Microbiological test results were available mainly for intubated ICU patients, and co-infections with Enterobacterales and A. fumigatus were predominantly observed for these patients. Neither multidrug-resistant gram-negative pathogens nor MRSA were detected in the cohort, but two ICU patients presented with VRE bloodstream infection, highlighting the significance of repetitive microbiological testing in COVID-19 patients admitted in the ICU. Nevertheless, (empirical) carbapenem use was high in ICU patients potentially reflecting severity of disease but still rational revaluation of antibiotic therapy is warranted. The exact incidence of bacterial co-infections in COVID-19 is still unknown [40]. Expansion of microbiological testing of respiratory samples for non-ICU patients should be perused, with adequate laboratory staff safety measures, to further increase our knowledge on bacterial co-infections in COVID-19.

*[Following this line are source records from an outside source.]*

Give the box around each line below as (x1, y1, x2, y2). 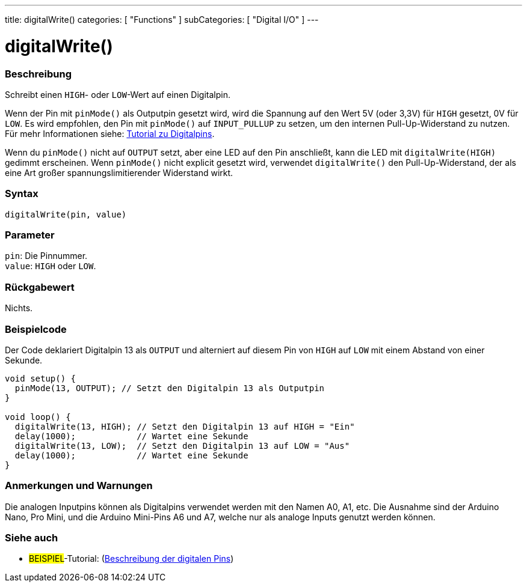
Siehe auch (5, 532, 58, 544)
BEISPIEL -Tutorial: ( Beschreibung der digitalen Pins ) (29, 553, 234, 564)
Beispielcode (5, 323, 67, 335)
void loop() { (5, 412, 71, 422)
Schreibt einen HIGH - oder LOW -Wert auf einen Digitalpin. (5, 89, 230, 100)
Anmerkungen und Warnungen (5, 479, 153, 492)
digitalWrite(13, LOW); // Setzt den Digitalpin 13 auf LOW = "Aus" (14, 440, 350, 451)
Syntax (5, 187, 39, 200)
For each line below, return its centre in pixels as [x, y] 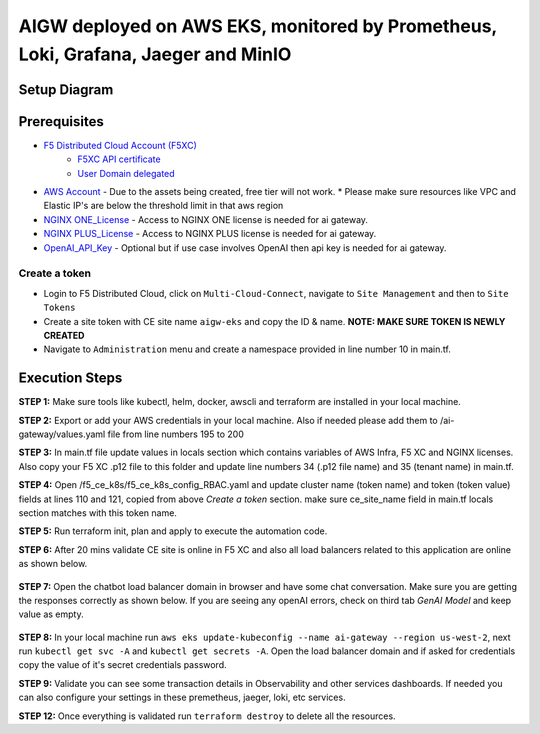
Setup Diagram [66, 89]
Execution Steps [70, 378]
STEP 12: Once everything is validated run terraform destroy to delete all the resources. [207, 716]
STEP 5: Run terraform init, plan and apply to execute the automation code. [173, 531]
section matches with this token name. [97, 512]
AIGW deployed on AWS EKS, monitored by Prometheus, [257, 26]
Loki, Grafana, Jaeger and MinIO [155, 54]
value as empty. [51, 614]
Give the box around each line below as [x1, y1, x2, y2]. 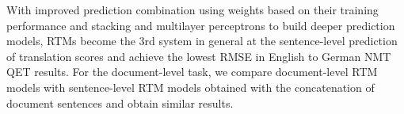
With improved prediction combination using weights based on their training [6, 2, 379, 17]
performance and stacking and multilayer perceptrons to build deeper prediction [6, 17, 395, 33]
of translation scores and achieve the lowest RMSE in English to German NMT [6, 47, 391, 64]
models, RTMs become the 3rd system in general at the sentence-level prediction [6, 32, 398, 49]
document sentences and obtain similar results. [6, 94, 234, 111]
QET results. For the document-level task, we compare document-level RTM [6, 63, 378, 80]
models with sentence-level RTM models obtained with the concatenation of [6, 78, 375, 95]
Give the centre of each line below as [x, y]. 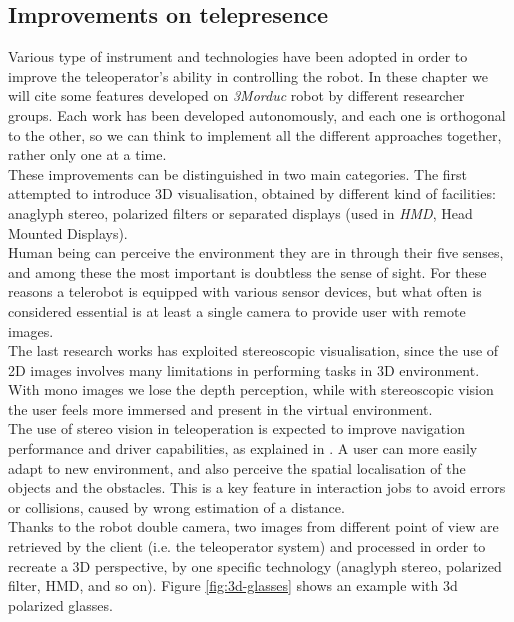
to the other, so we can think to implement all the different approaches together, [255, 134]
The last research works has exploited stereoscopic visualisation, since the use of [253, 350]
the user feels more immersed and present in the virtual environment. [220, 408]
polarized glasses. [60, 604]
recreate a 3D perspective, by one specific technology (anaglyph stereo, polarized [255, 565]
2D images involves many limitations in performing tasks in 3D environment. [244, 369]
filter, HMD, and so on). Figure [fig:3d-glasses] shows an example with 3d [233, 585]
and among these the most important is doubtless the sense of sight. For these [247, 271]
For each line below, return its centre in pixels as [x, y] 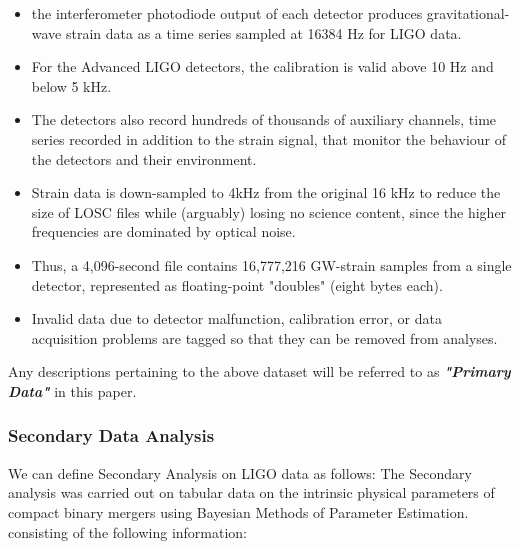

The results of the present study should be interpreted with caution due to the limited cohort size. However, considering the number of patients included in the study, we believe that this is a representative COVID-19 cohort for Germany. Larger clinical studies are needed to elucidate the epidemiology, clinical course, and prognostic factors of bacterial co-infections in COVID-19. Due to the nature of the study, only the in-hospital patient course was analysed, no further follow-up data were available, and at the time of analysis, some patients were still hospitalised and undergoing antibiotic treatment, meaning that the final clinical outcome cannot be stated. Due to the retrospective design of this study, respiratory samples were not collected from all patients due to safety concerns. Additional studies on the microbiological findings for COVID-19 patients are needed.

In conclusion, there is a paucity of data on bacterial co-infections in COVID-19 patients. In this study, we found that antimicrobials were being administered at a high rate, but the number of confirmed bacterial infections was low. Severe cases of COVID-19 admitted to the ICU tended to suffer from higher rates of pulmonary enterobacterial and Aspergillus infections than patients with less severe forms of the disease. In future studies, the implication of ABS measures and use of antibiotics in COVID-19 should be carefully assessed, considering the low confirmed rates of bacterial infection.